Saint Walker brings Hal Jordan and Larfleeze to Nicole's location. Still possessed by Adara, Nicole appears to retain her sense of self, stating she is able to hear the hope in her parents' hearts as well as the crowd around them. Nicole goes on to say she can sense an emptiness in Larfleeze and tells him that his parents are still alive and they miss him. She also tells Jordan that he is afraid to hope and asks him why. Before Jordan can answer, the group is interrupted by the arrival of Barry Allen.
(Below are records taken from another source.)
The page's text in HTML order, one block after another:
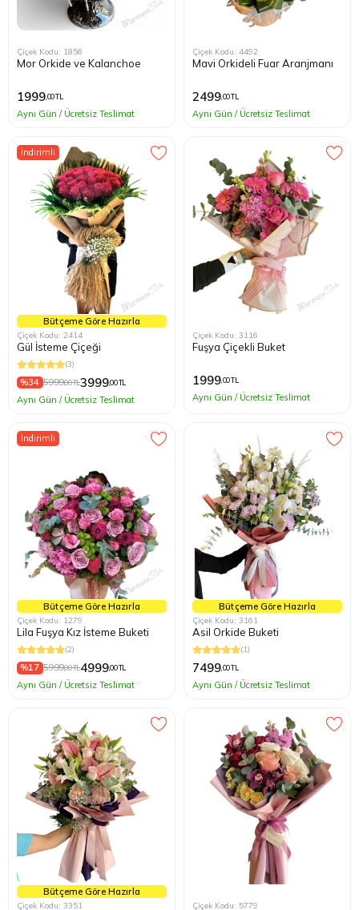
Çiçek Kodu: 1856
Mor Orkide ve Kalanchoe
1999,00 TL
Aynı Gün / Ücretsiz Teslimat
Çiçek Kodu: 4492
Mavi Orkideli Fuar Aranjmanı
2499,00 TL
Aynı Gün / Ücretsiz Teslimat
İndirimli
Bütçeme Göre Hazırla
Çiçek Kodu: 2414
Gül İsteme Çiçeği
(3)
%34 5999,00 TL3999,00 TL
Aynı Gün / Ücretsiz Teslimat
Çiçek Kodu: 3116
Fuşya Çiçekli Buket
1999,00 TL
Aynı Gün / Ücretsiz Teslimat
İndirimli
Bütçeme Göre Hazırla
Çiçek Kodu: 1279
Lila Fuşya Kız İsteme Buketi
(2)
%17 5999,00 TL4999,00 TL
Aynı Gün / Ücretsiz Teslimat
Bütçeme Göre Hazırla
Çiçek Kodu: 3161
Asil Orkide Buketi
(1)
7499,00 TL
Aynı Gün / Ücretsiz Teslimat
Bütçeme Göre Hazırla
Çiçek Kodu: 3351 Çiçek Kodu: 5779

After Flash and Jordan discuss Jordan's recent actions, the Indigo Tribe appears with Proselyte and Black Hand, who appears to be brainwashed. Nicole confirms this, saying she senses no hope inside them. Tension grows about whose side the Indigo Tribe is really on. This is cut short when Krona appears and releases Parallax, who possesses the Flash. A battle erupts between Jordan and the Parallax-possessed Flash, during which Parallax, Proselyte, and Adara are separated from their hosts.

During the "Green Lantern: Lights Out" storyline, Adara and the emotional entities are weakened by the emotional spectrum being drained and sacrifice themselves by passing into the Source Wall to repair the spectrum.
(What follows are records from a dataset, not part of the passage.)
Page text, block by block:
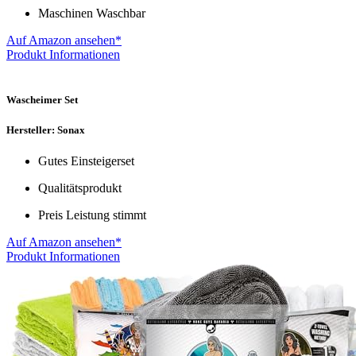
Maschinen Waschbar
Auf Amazon ansehen*
Produkt Informationen
Wascheimer Set
Hersteller: Sonax
Gutes Einsteigerset
Qualitätsprodukt
Preis Leistung stimmt
Auf Amazon ansehen*
Produkt Informationen
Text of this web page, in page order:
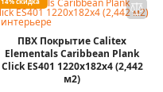
ПВХ Покрытие Calitex
Elementals Caribbean Plank
Click ES401 1220x182x4 (2,442
м2)
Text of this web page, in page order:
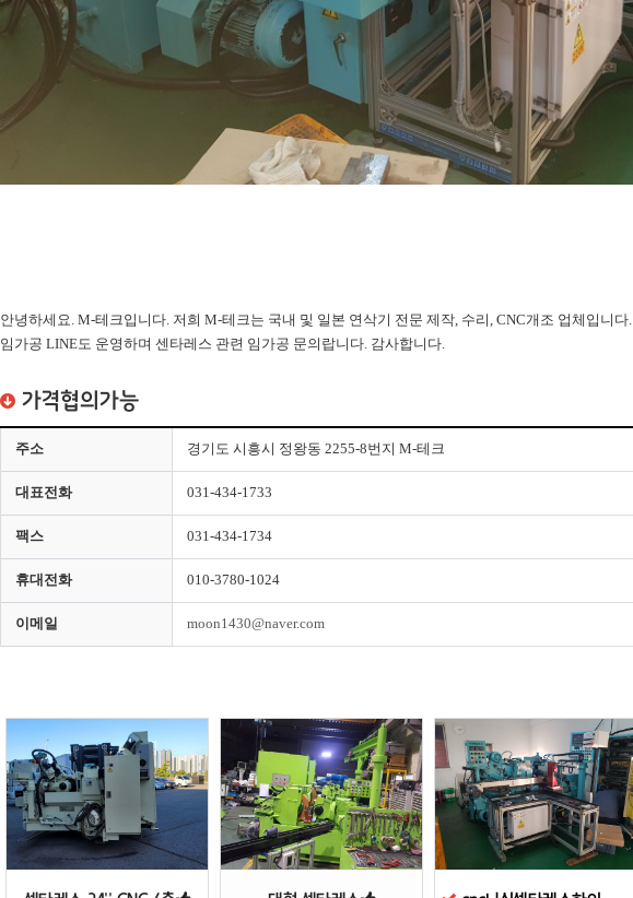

Adara returns in Green Lantern Corps (vol. 4), where the Green Lantern Corps free it and the other entities from the Source Wall to help combat Starbreaker.

==Powers and abilities==

All Blue Lanterns are armed with a blue power ring, fueled by the emotion of hope. While hope is the most powerful of the seven emotions, Blue Lanterns must be near an active Green Lantern's power ring to tap into their own rings' full power. Otherwise, the rings are only capable of the default abilities of flight and a protective aura. This is because the power of hope is nothing without the willpower to enact it. The Blue Lantern's protective aura allows them to survive in space and other hostile environments and can be manipulated to a limited degree even without a Green Lantern present, using it to augment their strength and extending it to form a larger shield, but this ability is almost exclusively defensive.
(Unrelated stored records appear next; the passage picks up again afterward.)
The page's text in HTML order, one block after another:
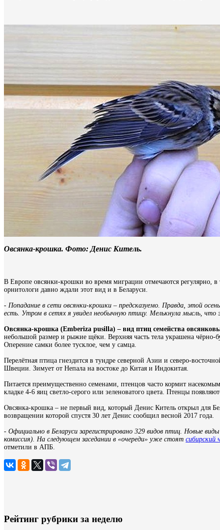
Овсянка-крошка. Фото: Денис Китель.
В Европе овсянки-крошки во время миграции отмечаются регулярно,
орнитологи давно ждали этот вид и в Беларуси.
- Попадание в сети овсянки-крошки – предсказуемо. Правда, этой
есть. Утром в сетях я увидел необычную птицу. Мелькнула мысль, что
Овсянка-крошка (Emberiza pusilla) – вид птиц семейства
небольшой размер и рыжие щёки. Верхняя часть тела украшена
Оперение самки более тусклое, чем у самца.
Перелётная птица гнездится в тундре северной Азии и северо-
Швеции. Зимует от Непала на востоке до Китая и Индокитая.
Питается преимущественно семенами, птенцов часто кормит
кладке 4-6 яиц светло-серого или зеленоватого цвета. Птенцы
Овсянка-крошка – не первый вид, который Денис Китель открыл для
возвращении которой спустя 30 лет Денис сообщил весной 2017 года.
- Официально в Беларуси зарегистрировано 329 видов птиц. Новые
комиссия). На следующем заседании в «очереди» уже стоят сибирский
отметили в АПБ.
Рейтинг рубрики за неделю
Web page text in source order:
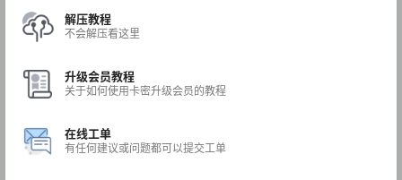
解压教程
不会解压看这里
升级会员教程
关于如何使用卡密升级会员的教程
在线工单
有任何建议或问题都可以提交工单
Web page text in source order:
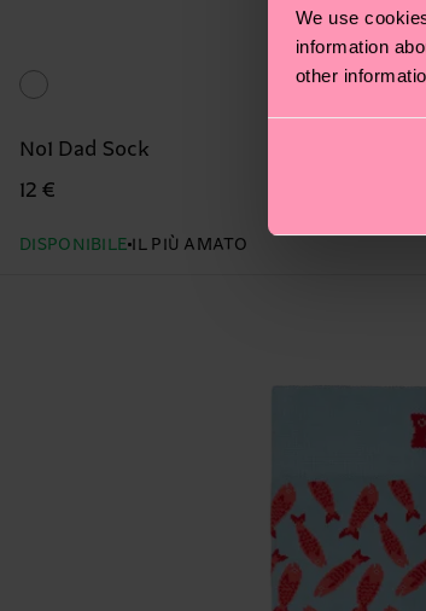
We use
information
other
No1 Dad Sock
12 €
DISPONIBILE IL PIÙ AMATO

While under the influence of a nearby green power ring, a blue power ring has the same abilities as a green ring, as well as unique powers of its own. Blue Lanterns can heal wounds and regenerate lost body parts. A blue ring can negatively impact the performance of rings on the opposite side of the emotional spectrum, namely the red, orange, and yellow rings.

==Other versions==

===Star Trek/Green Lantern: The Spectrum War===
In the crossover series Star Trek/Green Lantern, Pavel Chekov becomes a Blue Lantern after Ganthet transports one power ring from each Corps to the Star Trek universe.

==In other media==

===Television===
- The Blue Lantern Corps appear in Green Lantern: The Animated Series, consisting of Ganthet, Saint Walker, and Brother Warth.
- Razer as a Blue Lantern appears in the Young Justice episode "Encounter Upon the Razor's Edge!".

===Film===
- Razer as a Blue Lantern appears in Justice League: Crisis on Infinite Earths.

===Video games===
- The Blue Lantern Corps appear in DC Universe Online.
- Saint Walker appears as a playable character in Lego Batman 3: Beyond Gotham.
- Saint Walker appears as a playable character in DC Legends.

===Merchandise===
- Saint Walker was featured in the Blackest Night series of the DC Comics Superhero Collection.
- A six-inch figure of Saint Walker was included in the Blackest Night toyline.
- A six-inch figure of Brother Warth was included in the Green Lantern series of action figures by DC Direct.